▸ TASK OBJECTIVE: Copy verbatim the block of lines in the entries below whose first line contains "City Council" and whose last line contains "Text of this". Leave out all other lines.

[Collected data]
########

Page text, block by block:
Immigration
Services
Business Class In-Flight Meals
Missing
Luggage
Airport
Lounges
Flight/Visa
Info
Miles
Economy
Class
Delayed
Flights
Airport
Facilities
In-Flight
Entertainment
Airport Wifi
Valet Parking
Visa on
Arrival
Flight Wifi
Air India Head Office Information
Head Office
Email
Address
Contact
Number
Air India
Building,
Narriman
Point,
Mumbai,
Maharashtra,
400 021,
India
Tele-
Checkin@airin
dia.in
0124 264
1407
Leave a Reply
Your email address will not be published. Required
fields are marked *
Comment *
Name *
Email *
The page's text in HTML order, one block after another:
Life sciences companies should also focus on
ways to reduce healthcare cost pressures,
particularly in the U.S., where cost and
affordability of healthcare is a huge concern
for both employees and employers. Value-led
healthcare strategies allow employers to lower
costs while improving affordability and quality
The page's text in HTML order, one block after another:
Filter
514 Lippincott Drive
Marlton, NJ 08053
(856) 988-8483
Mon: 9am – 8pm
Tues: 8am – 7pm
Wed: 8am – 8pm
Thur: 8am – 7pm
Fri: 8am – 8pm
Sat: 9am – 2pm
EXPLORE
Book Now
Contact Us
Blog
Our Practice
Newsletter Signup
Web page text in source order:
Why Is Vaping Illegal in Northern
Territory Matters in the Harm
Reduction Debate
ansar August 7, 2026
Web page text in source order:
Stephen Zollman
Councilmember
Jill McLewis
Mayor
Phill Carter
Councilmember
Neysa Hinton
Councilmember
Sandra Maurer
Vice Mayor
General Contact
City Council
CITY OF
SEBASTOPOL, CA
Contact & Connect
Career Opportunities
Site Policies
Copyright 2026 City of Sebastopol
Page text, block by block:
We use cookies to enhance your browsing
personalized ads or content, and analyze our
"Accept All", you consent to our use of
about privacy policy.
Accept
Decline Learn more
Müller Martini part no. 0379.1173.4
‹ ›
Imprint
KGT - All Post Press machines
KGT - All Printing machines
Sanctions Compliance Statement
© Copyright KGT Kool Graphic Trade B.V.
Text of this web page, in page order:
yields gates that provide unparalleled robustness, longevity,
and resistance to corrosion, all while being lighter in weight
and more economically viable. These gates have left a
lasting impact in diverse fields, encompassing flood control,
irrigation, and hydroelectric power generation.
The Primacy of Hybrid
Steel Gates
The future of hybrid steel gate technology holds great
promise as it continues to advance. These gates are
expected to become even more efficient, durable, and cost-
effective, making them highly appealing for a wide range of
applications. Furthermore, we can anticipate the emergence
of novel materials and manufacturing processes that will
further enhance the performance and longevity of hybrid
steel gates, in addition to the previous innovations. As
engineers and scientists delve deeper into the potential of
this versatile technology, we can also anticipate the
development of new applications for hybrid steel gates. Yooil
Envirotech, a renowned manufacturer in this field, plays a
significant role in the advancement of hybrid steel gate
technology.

########

▸ TASK SOLUTION:
City Council
CITY OF
SEBASTOPOL, CA
Contact & Connect
Career Opportunities
Site Policies
Copyright 2026 City of Sebastopol
Page text, block by block:
We use cookies to enhance your browsing
personalized ads or content, and analyze our
"Accept All", you consent to our use of
about privacy policy.
Accept
Decline Learn more
Müller Martini part no. 0379.1173.4
‹ ›
Imprint
KGT - All Post Press machines
KGT - All Printing machines
Sanctions Compliance Statement
© Copyright KGT Kool Graphic Trade B.V.
Text of this web page, in page order:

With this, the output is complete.